ASSIGNMENT: Please make an exact transcription of the records, keeping the pictures out of it.

DATA FOR PROCESSING:
((

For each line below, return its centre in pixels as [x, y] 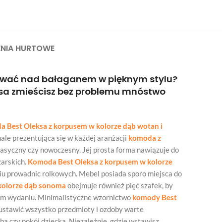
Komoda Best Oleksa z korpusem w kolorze [100, 162]
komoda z [145, 138]
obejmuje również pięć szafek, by [119, 185]
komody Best [154, 197]
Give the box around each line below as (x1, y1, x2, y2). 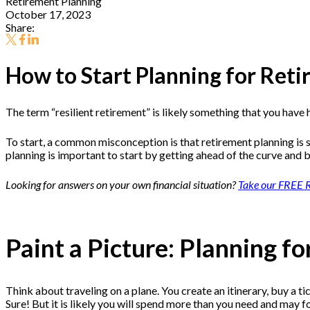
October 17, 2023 (6, 8, 91, 21)
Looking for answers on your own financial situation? (6, 178, 238, 192)
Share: (6, 21, 35, 34)

))

FINAL ANSWER:
For each line below, return its centre in pixels as [x, y] 
Komoda Best Oleksa z korpusem w kolorze [100, 162]
komoda z [145, 138]
obejmuje również pięć szafek, by [119, 185]
komody Best [154, 197]
Give the box around each line below as (x1, y1, x2, y2). 
October 17, 2023 (6, 8, 91, 21)
Looking for answers on your own financial situation? (6, 178, 238, 192)
Share: (6, 21, 35, 34)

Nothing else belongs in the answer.